WILL VERSTEEGH, Volunteer:
The Ewalu sign on Alpha Avenue evokes a variety of emotions driving into camp, but more importantly for me, it always signals that regardless of the emotions, the next adventure is about to begin. That signal had faded after spending week after week, summer after summer in my college years. Now, that sign greets me as a new welcome and reminder that for a few days I get to be part of the wonder that is an Ewalu summer. Being able to chat with and observe campers and summer staff while helping here and there is something I’ll never take for granted.
In simpler terms, I supported the staff as a volunteer for a few days during Weeks 4 and 7—but like any good camp week, you can pack a lot of fun into a few days. Setting up a teepee and treehouse here, some vehicle and trailer maintenance there, cleaning up a fallen tree here and there were wonderful escapes from daily work to the peaceful solace that I’ve come to love at Ewalu.
On the other side of the coin is the community—similar to a time when I was a wide-eyed camper in awe of the counselors, coordinators, and LTs—conversations with summer staff frequently left me inspired and filled with peace. Experiencing a new “generation” of summer staff has been a reminder the same spirit is present and active.
While I’m no longer the mind-blown teenager finding role models every summer, I felt privileged to watch former campers knock it out of the park as summer staff. Witnessing the results of young adults putting their hearts, souls, bodies and minds into creating fun and foundational experiences for all involved just never gets old.
ASHLEY GULRUD, Interim Program Director:
This year, as with the last few, an obvious challenge going into the summer was Covid. This quickly became apparent as 15 staff tested positive during staff training. I ended up struggling to figure out how to get through staff training with just over half a staff left to train while also spending some time in the kitchen making sure people got fed with our food service director being one of the many out of commission.
Even though it was not without challenges, I was grateful for the outbreak to have happened when it did. We made our changes for the first week of camp and prepared to move at full steam ahead as staff started trickling back in after their quarantines. This would, of course, only be the first challenge of the summer, and boy was it a doozy.
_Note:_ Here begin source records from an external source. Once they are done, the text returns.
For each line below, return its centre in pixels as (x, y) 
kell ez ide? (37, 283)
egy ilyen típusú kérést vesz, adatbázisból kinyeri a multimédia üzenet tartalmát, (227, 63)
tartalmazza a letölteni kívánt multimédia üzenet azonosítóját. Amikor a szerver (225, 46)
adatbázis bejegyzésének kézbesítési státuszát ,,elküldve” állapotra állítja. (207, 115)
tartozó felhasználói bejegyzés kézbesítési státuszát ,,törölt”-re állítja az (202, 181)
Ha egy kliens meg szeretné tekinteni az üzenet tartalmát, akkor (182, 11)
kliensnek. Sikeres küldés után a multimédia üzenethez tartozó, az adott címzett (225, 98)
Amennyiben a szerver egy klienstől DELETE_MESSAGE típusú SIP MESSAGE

Comparatively, the rest of the summer went along without any major hitches, just the little things that pop up along the way. Not only was this my first year in the program director role, but I also took on the role of health officer as well. This put me in the position to smooth over all of the biggest bumps in the road. The staff were well equipped (even after the Covid thing) to deal with a lot of situations, but some are just too big or require my help in some way or another. From homesick campers wanting to go home to more urgent trips to the ER, I am the go-to person when situations escalate.
As a result, I’m usually not the person seeing campers at their best but at their most vulnerable. It’s not necessarily a position I like to be in, but one I’ve learned to accommodate well. Ultimately, the biggest reward is to help a camper through their situation and hear they still want to return next year. It takes patience and compassion, but that’s not too hard to come by around here.